The love tryst between the adolescents of the clubbing scene and Electro House appears to have developed into a full fledged romance – complete with coloured sunglasses, plastic coloured earrings, tshirt dresses, skinny jeans, headbands and let us not forget the ever present signature shade of fluorescence. And coming to the party, as always, encouraging the eternal progression to hands, if not at least legs in the air, is Ministry of Sounds: Electro House Sessions, as mixed by Sydney based Tommy Trash and Gold Coaster’s The Stafford Brothers.

The crowd looked like left overs from Parklife – fluro headbands and wittily worded captions on Tshirts galore, galloped throughout the basement. The glorious lighting of Matt Smith illuminated the club into daytime; the lasers radiating their own special fascinating power and transforming the basement into a pleasure ground wonderland.
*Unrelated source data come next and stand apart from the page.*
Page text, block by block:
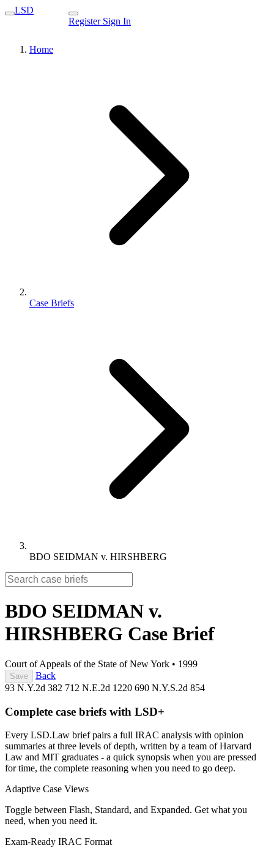
LSD
Register Sign In
Home
Case Briefs
BDO SEIDMAN v. HIRSHBERG
BDO SEIDMAN v.
HIRSHBERG Case Brief
Court of Appeals of the State of New York • 1999
Save
Back
93 N.Y.2d 382 712 N.E.2d 1220 690 N.Y.S.2d 854
Complete case briefs with LSD+
Every LSD.Law brief pairs a full IRAC analysis with opinion
summaries at three levels of depth, written by a team of Harvard
Law and MIT graduates - a quick synopsis when you are pressed
for time, the complete reasoning when you need to go deep.
Adaptive Case Views
Toggle between Flash, Standard, and Expanded. Get what you
need, when you need it.
Exam-Ready IRAC Format

Chris Wilson aided this sense of devilishness, with his own puckish offerings; sprightly bass lines that upheld a thick mixture of rampaging melodies and enveloping harmonic textures over profound meters. He slowly built up his set with the consistency of an ocean wave; gentle laps of rhythms that crawled up your legs and ruptured in the nether regions to discharge a muted heat that shivered across your body. Wearing an afghani Shamag with tshirt and jeans (much like a Dali-inspired cowboy), his features were distorted by the incredible lighting; his eyes focussed on the decks before him as his well developed muscles knotted from the intense movements. His bass lines shattered throughout the Basement as the excellent sound system Family is so famed for, resonated the full force of such potent music. Chris nicely warmed up the room in preparation for The Stafford onslaught we all knew would annihilate our susceptible bodies and souls.
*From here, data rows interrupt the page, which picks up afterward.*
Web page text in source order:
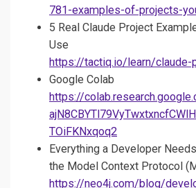
781-examples-of-projects-
5 Real Claude Project
Use
https://tactiq.io/learn/claude-
Google Colab
https://
TOiFKNxqoq2
Everything a Developer
the Model Context Protocol
https://neo4j.com/blog/
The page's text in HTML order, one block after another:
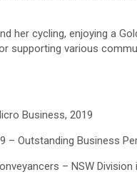
her cycling, enjoying a
supporting various
Business, 2019
– Outstanding Business
– NSW
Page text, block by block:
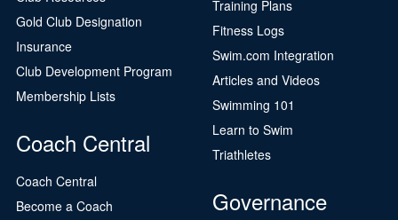
Gold Club Designation
Insurance
Club Development Program
Membership Lists
Coach Central
Coach Central
Become a Coach
Training Plans
Fitness Logs
Swim.com Integration
Articles and Videos
Swimming 101
Learn to Swim
Triathletes
Governance

Upstairs in Uncle, Shannon J Marshall had a myriad of accordion textures wound with undulating rhythms to assault the senses from The Pod. The lighting manipulations of Ben Smith cast a wraithlike light onto the dance floor, distorting the room into a shadowy scene of illusory. Phantasmal creatures moved sporadically to his beats, while a round of tequila shots were served up by Aidan from the bar. Bottles of Panna water were promptly handed around to cover the antidotal after taste; while Shannon unleashed a torrent of restoring rhythms. Clusters of melodic chords permeated the upper registers, as a definitive beat left no doubt as to the pace of the evening – deep, torpid and subtly paralyzing. The synthetic textures were fiercely exquisite in the expanse, while Shannon J’s music swayed you into oblivion. His warmup set ripened the soul and prepared the mind for what would undoubtedly prove a long evening of activity and stimulation.

At the Ice Bar, bartender John made up one heck of a mojito, while Peter G aka The Russian on Percussion industriously worked at the skins of his percussion setup. He introduced greater movement towards Richard Parry’s urban mix; the feel good melodies released across an undulating scope of musicality and amplitude. The ambience here was certainly comfortable; the crowd seemingly sophisticated in comparison to the mutant creatures roaming below, as cocktail glasses and tumblers of alcoholic concoctions dangled from hands attached to urbanely garbed bodies. Dancer Israel stylishly dressed in collared shirt with tie, bopped and crunched his way through the music; his body taking excellent advantage of the very small space alloted to him on the perch above the crowd. He read the DJ beautifully, anticipating the soulful melodies rife with guitars and funkified meters with all the attitude of a seasoned performer. Peter G’s percussive offerings no doubt aided this, as the consistent compound rhythms stirred the 4/4 beats and inspired a greater vitality in the mix.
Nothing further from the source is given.